You certainly expected them making the list, didn’t you? For sure, the word “pit bull” makes catchy newspaper headlines, problem is, those journalists reporting bite incidents, and the occasional mauling, often end up labeling any dog with a square-shaped head and a bulky body as a pit bull. They don’t know (or pretend not to) that there’s really no such thing as a breed exclusively known as “pit bull.” According to the United Kennel Club, there are only three dog breeds that generically fall under the pit bull category: the American Pit Bull Terrier (APBT), the American Staffordshire Terrier (AST) and the Staffordshire Bull Terrier (SBT). This means that other dog breeds and even mutts are being mislabeled as pits, making pits appear as if they bite much more! Add to that the many myths and unfounded beliefs revolving around this breed and you have the perfect recipe for transforming Pete the pup into a monster.
2- Most Dangerous Dog Breeds “Rottweilers”
When it comes to these beautiful black n’ tan fellows, the world seems split in two. Those owning them claim them to be the best breed they ever had and then you have those who see them as vicious beasts, perhaps reminiscent after watching the famous movie “The Omen”—note though, how, in most cases, those making these claims never had the pleasure to actually own one! Of course, owning an animal that one day may weigh anywhere between 85 and 100 pounds or more is a big responsibility that in the wrong hands may be deleterious. Turns out though that as with other breeds, well-trained, well-socialized and well-exercised Rotties raised in a nurturing environment have the potential to make wonderful pets.
3- Most Dangerous Dog Breeds “Doberman Pincher”
This elegant dog blessed with a black and tan coat has been victim of breed bans and restrictions for many decades. You may have heard the old myth that as they age their brains become larger than their skull and they’ll turn on their owners. Sadly, some people still believe this is true. Dobermans are dogs, not some science-fiction creature ready to mutate in some sort of Gremlin. Like any other dogs, their brains stay nicely put where they were meant to be– and what great brains they have! These intelligent dogs in the right hands have great potential for making trustworthy, family dogs.
4- Most Dangerous Dog Breeds “Chow Chows”

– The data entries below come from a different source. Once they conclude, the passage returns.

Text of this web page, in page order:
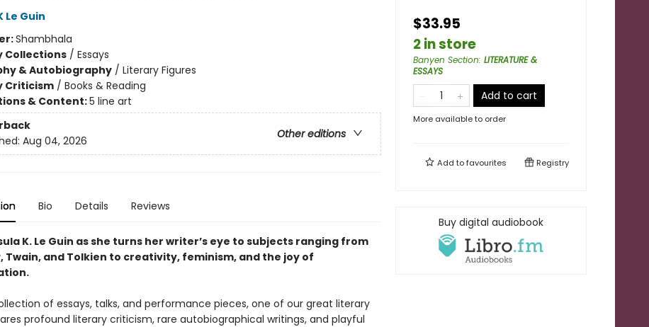
Le Guin
Shambhala
Collections/ Essays
& Autobiography/ Literary Figures
Criticism/ Books & Reading
& Content:5 line art
Other editions
Aug 04, 2026
Bio Details Reviews
K. Le Guin as she turns her writer’s eye to subjects ranging from
Twain, and Tolkien to creativity, feminism, and the joy of
of essays, talks, and performance pieces, one of our great literary
profound literary criticism, rare autobiographical writings, and playful
$33.95
2 in store
Banyen Section: LITERATURE &
ESSAYS
Add to cart
More available to order
Add tofavourites Registry
Buy digital audiobook
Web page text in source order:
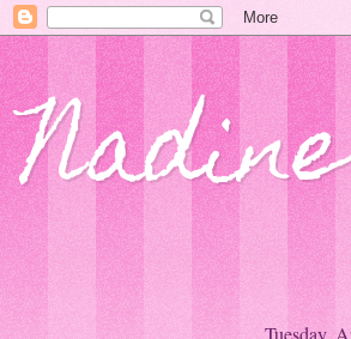
Tuesday,
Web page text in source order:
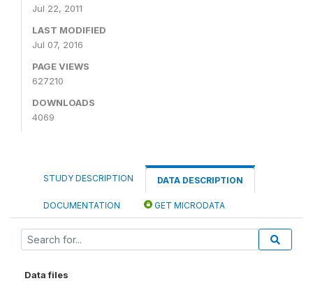
Jul 22, 2011
LAST MODIFIED
Jul 07, 2016
PAGE VIEWS
627210
DOWNLOADS
4069
STUDY DESCRIPTION DATA DESCRIPTION
DOCUMENTATION GET MICRODATA
Data files
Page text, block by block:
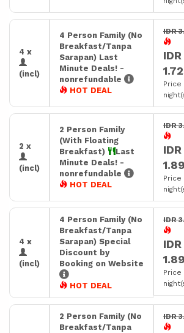
4 x
(incl)
4 Person Family (No
Breakfast/Tanpa
Sarapan) Last
Minute Deals! -
nonrefundable
HOT DEAL
IDR
IDR
Price
2 x
(incl)
2 Person Family
(With Floating
Breakfast)
Last
Minute Deals! -
nonrefundable
HOT DEAL
IDR
IDR
Price
4 x
(incl)
4 Person Family (No
Breakfast/Tanpa
Sarapan) Special
Discount by
Booking on Website
HOT DEAL
IDR
IDR
Price
2 Person Family (No
Breakfast/Tanpa
IDR
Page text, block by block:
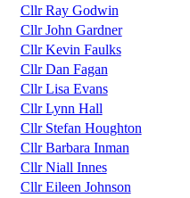
Cllr Ray Godwin
Cllr John Gardner
Cllr Kevin Faulks
Cllr Dan Fagan
Cllr Lisa Evans
Cllr Lynn Hall
Cllr Stefan Houghton
Cllr Barbara Inman
Cllr Niall Innes
Cllr Eileen Johnson
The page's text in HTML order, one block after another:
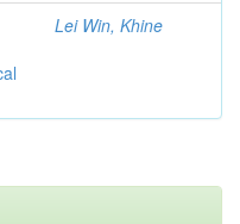
Lei Win, Khine
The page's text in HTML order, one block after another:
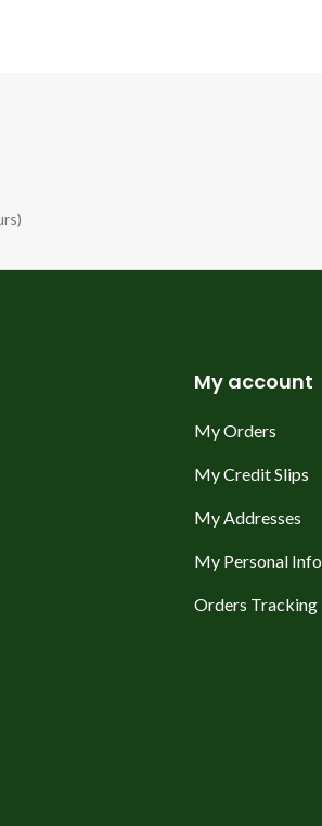
My account
My Orders
My Credit Slips
My Addresses
My Personal Info
Orders Tracking
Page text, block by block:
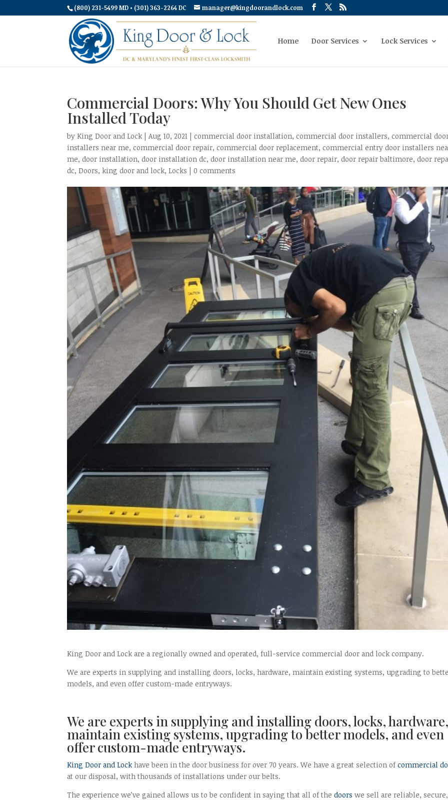
(800) 231-5499 MD • (301) 363-2264 DC manager@kingdoorandlock.com
Home Door Services Lock Services
Commercial Doors: Why You Should Get New Ones
Installed Today
by King Door and Lock |Aug 10, 2021 |commercial door installation,commercial door installers,commercial
installers near me,commercial door repair,commercial door replacement,commercial entry door installers
me,door installation,door installation dc,door installation near me,door repair,door repair baltimore,door
dc, Doors, king door and lock, Locks |0 comments
King Door and Lock are a regionally owned and operated, full-service commercial door and lock company.
We are experts in supplying and installing doors, locks, hardware, maintain existing systems, upgrading to
models, and even offer custom-made entryways.
We are experts in supplying and installing doors, locks, hardware,
maintain existing systems, upgrading to better models, and even
offer custom-made entryways.
King Door and Lock have been in the door business for over 70 years. We have a great selection ofcommercial
at our disposal, with thousands of installations under our belts.
The experience we’ve gained allows us to be confident in saying that all of thedoors we sell are reliable,

These blue-tongued dogs look like teddy bears, but they’re banned in several cities and in military housing, why is that? Most likely, as other banned breeds, they’re either not raised the right way or they’re bred poorly by breeders who breed for looks with little care about testing temperaments. Fact is, this fellow isn’t a social butterfly and he’s quite territorial by nature; therefore the chow needs oodles of positive encounters during puppy hood, in that critical window of socialization generally taking place between 4 and 16 weeks. Despite his scowl, by standard this breed by nature should be discerning with strangers, but displays of shyness or aggression are unacceptable.
5- Most Dangerous Dog Breeds “Akita”
You may be surprised to find Hachiko on the banned list after faithfully waiting his beloved master at the Shibuya train station for nine years, nine months and fifteen days. As the chow chow, Akita are on the aloof side and protective guardians by nature, and as chows, they need extensive socialization to learn that not all strangers are a threat. Designated as a national monument in China, the Akita reserves his silly side only to those he loves and trusts. As with other banned breeds, in the right hands of an experienced owner, these dogs make great companions who love being part of the family and shouldn’t be relegated in the backyard alone.
6- Most Dangerous Dog Breeds “Shar Pei”
These dogs are born cuddly with loads of wrinkles and a hippopotamus face. It’s hard to believe that these chubby babies are on the blacklist of many insurance companies. As these dogs mature, they become standoffish with strangers and territorial, yet, their aloofness shouldn’t equal aggression. Conscientious breeders have worked hard in the past years in improving this breed’s temperament, and nowadays, in the right hands, a well-bred, well socialized shar pei should not be a source of problems.
7- Most Dangerous Dog Breeds “German Shepherds”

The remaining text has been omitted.